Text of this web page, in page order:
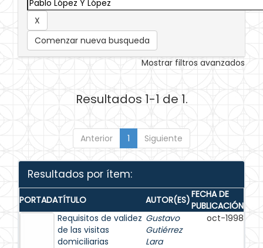
Comenzar nueva busqueda
Mostrar filtros avanzados
Resultados 1-1 de 1.
Anterior 1 Siguiente
Resultados por ítem:
PORTADATÍTULO AUTOR(ES)FECHA DE
PUBLICACIÓN
Requisitos de validez
de las visitas
domiciliarias
Gustavo
Gutiérrez
Lara
oct-1998

_WORK TASK_
What you return should match, exactly, the stretch of the listing above that runs from the line with "de las visitas" to its last line.

_TASK RESULT_
de las visitas
domiciliarias
Gustavo
Gutiérrez
Lara
oct-1998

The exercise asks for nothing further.